In this episode I speak to Professor Art Baroody from the College of Education at the University of Illinois at Urbana-Champaign about matters related to counting and early mathematical development. Professor Baroody shares insights from his extensive research in children's early mathematical learning with anecdotes from his life and work. Among the topics we discuss are:

  • The word “count” is ambiguous; he prefers the terms verbal counting and object counting. Along with subitising, these are foundational for children’s sense of number.
  • The rote portion of numbers (up to 12 in English) and the rule-governed portion of numbers (13 onwards in English)
  • Being able to meaningfully count objects means understanding the cardinality principle
  • How a teacher can assess a child’s competence in object counting. The “hidden stars” game.
  • The importance of subitising (easily recognising, without counting, the number in a set). If a child can subitise small sets of objects and connect it to their verbal counting knowledge, the child can get insights into the structure of the count sequence and into our number system.

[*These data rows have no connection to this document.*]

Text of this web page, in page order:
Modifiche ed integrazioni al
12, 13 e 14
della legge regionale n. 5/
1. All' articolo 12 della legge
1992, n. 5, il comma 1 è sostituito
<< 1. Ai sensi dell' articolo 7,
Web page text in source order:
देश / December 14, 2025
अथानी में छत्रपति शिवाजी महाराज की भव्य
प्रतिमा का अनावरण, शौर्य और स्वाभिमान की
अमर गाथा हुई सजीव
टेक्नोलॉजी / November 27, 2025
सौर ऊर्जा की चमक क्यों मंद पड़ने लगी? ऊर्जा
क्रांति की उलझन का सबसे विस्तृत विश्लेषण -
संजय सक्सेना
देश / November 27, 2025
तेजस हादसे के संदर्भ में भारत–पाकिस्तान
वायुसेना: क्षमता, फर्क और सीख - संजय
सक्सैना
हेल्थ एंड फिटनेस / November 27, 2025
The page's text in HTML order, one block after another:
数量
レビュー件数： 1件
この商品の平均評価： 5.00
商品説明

  • The importance of children understanding the “increasing magnitude” principle of numbers.
  • Subitising and learning addition and subtraction concepts
  • The value of playing dice games.
  • The successor principle: Each step in the counting sequence means you added one more.

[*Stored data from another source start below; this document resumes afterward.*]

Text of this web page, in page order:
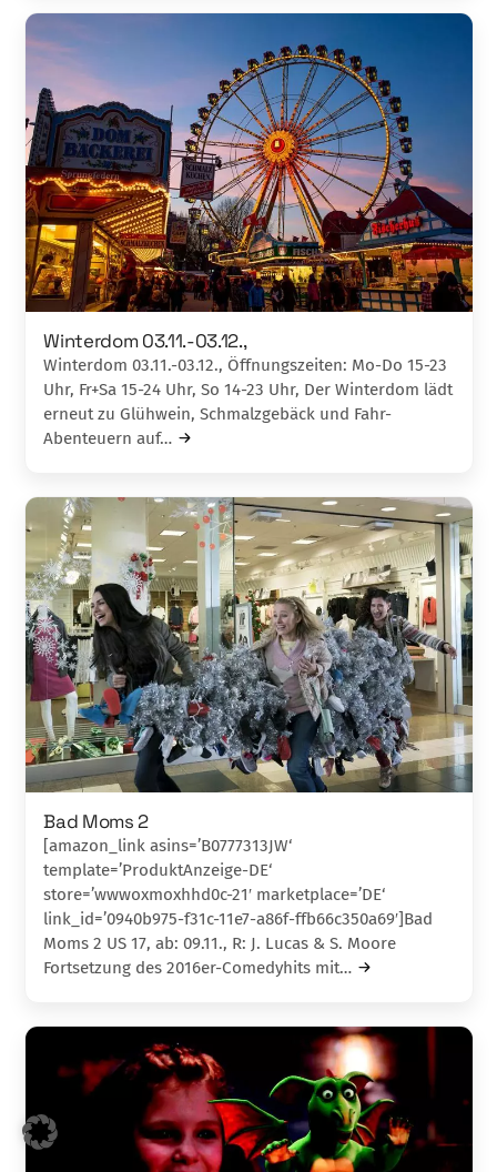
Winterdom 03.11.-03.12.,
Winterdom 03.11.-03.12., Öffnungszeiten: Mo-Do 15-23
Uhr, Fr+Sa 15-24 Uhr, So 14-23 Uhr, Der Winterdom lädt
erneut zu Glühwein, Schmalzgebäck und Fahr-
Abenteuern auf…
Bad Moms 2
[amazon_link asins=’B0777313JW‘
template=’ProduktAnzeige-DE‘
store=’wwwoxmoxhhd0c-21′ marketplace=’DE‘
link_id=’0940b975-f31c-11e7-a86f-ffb66c350a69′]Bad
Moms 2 US 17, ab: 09.11., R: J. Lucas & S. Moore
Fortsetzung des 2016er-Comedyhits mit…
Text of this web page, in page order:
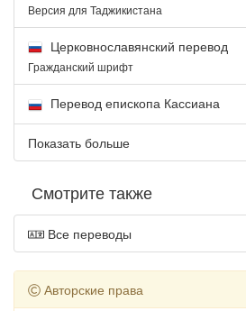
Версия для Таджикистана
Церковнославянский перевод
Гражданский шрифт
Перевод епископа Кассиана
Показать больше
Смотрите также
Все переводы
Авторские права
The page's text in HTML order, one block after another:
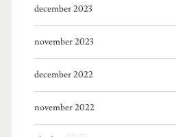
december 2023
november 2023
december 2022
november 2022
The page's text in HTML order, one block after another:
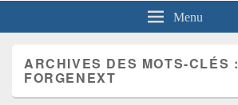
Menu
ARCHIVES DES MOTS-CLÉS :
FORGENEXT
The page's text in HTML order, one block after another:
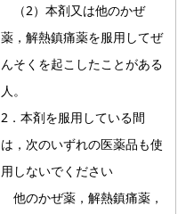
（2）本剤又は他のかぜ
薬，解熱鎮痛薬を服用してぜ
んそくを起こしたことがある
人。
2．本剤を服用している間
は，次のいずれの医薬品も使
用しないでください
他のかぜ薬，解熱鎮痛薬，
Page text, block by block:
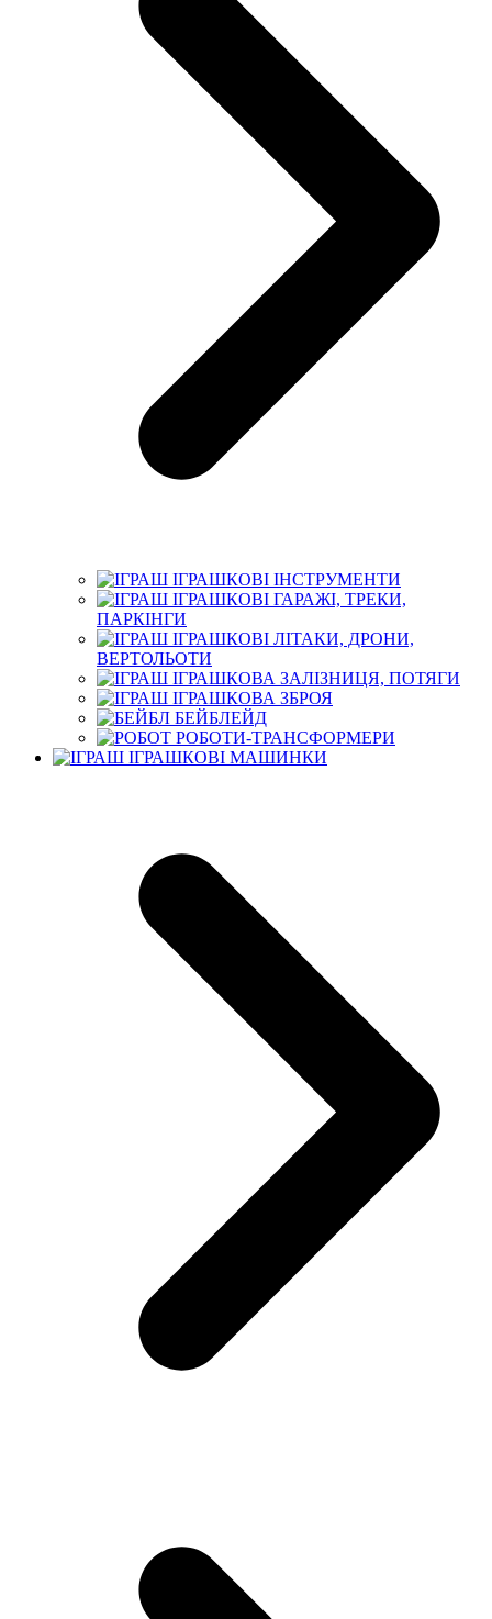
ІГРАШКОВІ ІНСТРУМЕНТИ
ІГРАШКОВІ ГАРАЖІ, ТРЕКИ,
ПАРКІНГИ
ІГРАШКОВІ ЛІТАКИ, ДРОНИ,
ВЕРТОЛЬОТИ
ІГРАШКОВА ЗАЛІЗНИЦЯ, ПОТЯГИ
ІГРАШКОВА ЗБРОЯ
БЕЙБЛЕЙД
РОБОТИ-ТРАНСФОРМЕРИ
ІГРАШКОВІ МАШИНКИ
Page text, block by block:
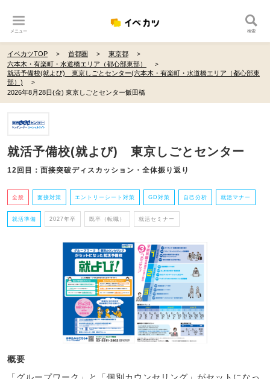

  • A child who starts out behind in kindergarten, typically gets further behind as school goes on, indicating the importance of informal mathematical knowledge for school readiness.
  • Three components of a hypothetical learning trajectory: a goal, a learning progression, instructional activities that help children move from one level to the next.

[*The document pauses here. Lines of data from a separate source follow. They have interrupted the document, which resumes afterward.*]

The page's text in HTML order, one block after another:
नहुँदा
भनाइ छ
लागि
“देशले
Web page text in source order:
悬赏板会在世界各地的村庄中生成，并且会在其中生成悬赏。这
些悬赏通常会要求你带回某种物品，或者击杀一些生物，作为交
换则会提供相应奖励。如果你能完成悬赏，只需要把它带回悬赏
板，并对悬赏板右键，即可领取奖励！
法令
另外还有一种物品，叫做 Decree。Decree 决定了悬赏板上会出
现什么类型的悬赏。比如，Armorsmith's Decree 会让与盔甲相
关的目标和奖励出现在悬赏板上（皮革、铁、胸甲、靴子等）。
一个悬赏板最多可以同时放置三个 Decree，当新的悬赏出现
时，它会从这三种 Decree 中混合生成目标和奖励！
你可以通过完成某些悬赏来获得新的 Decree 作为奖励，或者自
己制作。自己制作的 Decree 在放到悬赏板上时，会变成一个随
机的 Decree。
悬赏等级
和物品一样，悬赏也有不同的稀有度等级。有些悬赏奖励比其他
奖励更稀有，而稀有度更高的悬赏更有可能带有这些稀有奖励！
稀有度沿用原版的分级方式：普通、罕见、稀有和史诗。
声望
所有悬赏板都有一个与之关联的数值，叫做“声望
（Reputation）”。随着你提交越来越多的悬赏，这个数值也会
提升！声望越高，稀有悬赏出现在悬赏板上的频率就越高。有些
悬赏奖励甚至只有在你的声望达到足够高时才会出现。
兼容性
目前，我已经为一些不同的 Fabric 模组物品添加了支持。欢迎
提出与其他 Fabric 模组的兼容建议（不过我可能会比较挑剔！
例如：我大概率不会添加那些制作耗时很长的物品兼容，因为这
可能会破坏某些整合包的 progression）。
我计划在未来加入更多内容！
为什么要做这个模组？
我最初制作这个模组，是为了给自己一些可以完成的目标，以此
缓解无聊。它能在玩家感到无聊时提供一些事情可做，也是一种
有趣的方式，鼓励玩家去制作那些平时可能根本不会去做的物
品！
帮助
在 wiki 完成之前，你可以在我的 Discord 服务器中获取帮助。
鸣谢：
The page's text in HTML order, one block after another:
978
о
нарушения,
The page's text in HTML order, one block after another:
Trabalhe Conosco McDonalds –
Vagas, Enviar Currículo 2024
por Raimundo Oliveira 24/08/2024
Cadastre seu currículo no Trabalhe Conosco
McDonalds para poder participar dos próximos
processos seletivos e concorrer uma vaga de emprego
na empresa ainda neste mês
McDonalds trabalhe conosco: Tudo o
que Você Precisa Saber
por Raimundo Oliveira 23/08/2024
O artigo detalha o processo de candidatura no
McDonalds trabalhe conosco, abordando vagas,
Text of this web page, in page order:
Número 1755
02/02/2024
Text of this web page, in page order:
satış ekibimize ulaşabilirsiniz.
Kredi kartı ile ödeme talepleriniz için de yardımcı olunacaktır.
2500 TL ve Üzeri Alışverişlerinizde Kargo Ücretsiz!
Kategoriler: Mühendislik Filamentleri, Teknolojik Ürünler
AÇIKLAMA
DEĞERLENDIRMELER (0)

  • The relevance of a hypothetical learning trajectory for a teacher’s work: questions and instruction need to be developmentally appropriate for children.
  • What number comes after 9? Whether you need to start at 1 or can answer this directly depends on your current level of understanding numbers.
  • How schools typically target instruction at a level that is too low or too high for students.
  • There are many published learning progressions and hypothetical learning trajectories available to teachers now, especially in number, arithmetic and counting development.
  • A child’s mathematical power, routine expertise (learning something by rote – hard to apply it to a new problem and easy to forget) and adaptive expertise (learning something with understanding)
  • Mathematical power comes from understanding, engaging in mathematical inquiry, to reason mathematically, to solve problems, having an interest in mathematics and using it. In short, conceptual understanding, mathematical thinking skills, and a positive disposition towards mathematics
  • Example of applying knowledge to finding the area of a parallelogram
  • Why memorising mathematics by rote is crazy.
  • All children, even those with learning disabilities, can develop mathematical power up to lower secondary school level, if properly taught.
  • Teaching mathematics by rote is cheating children.
  • Things that can be discovered are the additive commutativity principle (3+5 = 5+3)
  • Children are capable of much more than we give them credit for.
  • Why getting children to learn off tables of number facts is cheating children. The importance of seeing patterns and relationships in the number tables – make it a thinking exercise and make mathematics learning fun.
  • Working with his mentor Herb Ginsburg
  • The use of manipulatives in teaching mathematics, even to college-level students.
  • The value of children inventing procedures themselves.
  • To understand fraction multiplication, the analogy of multiplication as repeated addition does not suffice. You need a more powerful analogy. A “groups of” analogy is more helpful. And it helps you understand why multiplication doesn’t always make something bigger.
  • How to make sense of fraction division.
  • How he conducts his research (Case study; random controlled trials)
  • Substitution errors in reading
  • John Holt’s books
  • John Dewey’s book, Experience and Education 
  • Why parents and teachers need to be patient
  • The power of examples and non-examples when teaching mathematics.